In Texas, these celebrations were organized frequently--too frequently for some Anglos, who voiced their disapproval of fandangos, or "low-class" dances, in the newspapers. For example, the Corpus Christi Caller and the San Antonio Express on more than one occasion expressed Anglos' negative attitudes toward tejano music and dance. In one report, the Express equated music and dancing with idleness and concluded that "these fandangos have become so frequent they are a great curse to the country" (August 20, 1881). This typical attitude developed early on and persisted well into the twentieth century.

Despite Anglo disapproval, the conjunto and its dances thrived among tejano workers, eventually eclipsing all other forms of music for dancing. Yet, popular as it was, the conjunto remained an ad hoc ensemble until the 1930s. No permanent combination of instruments had been established prior to that time, perhaps because creative and material forces had not yet crystallized to spur radical stylistic development.
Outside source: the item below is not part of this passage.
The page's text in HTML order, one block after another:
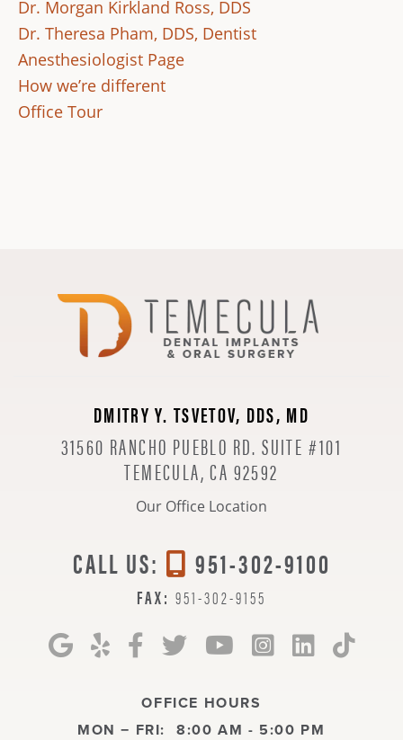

To be sure, some changes had been wrought by the 1920s, as the button accordion and the bajo sexto by now formed the core of the emerging style, while such common European dances as the redowa had been regionalized and renamed. The redowa itself had been transformed into the vals bajito, in contrast to the waltz, which was known as a "vals alto." Indeed, most of the repertory for the dance, or fandango, was of European origin and included the polka, mazurka, and schottishe, in addition to the waltz and redowa. One regional genre from Tamaulipas, Mexico, the huapango, rounded out the usual repertory of conjuntos until World War II.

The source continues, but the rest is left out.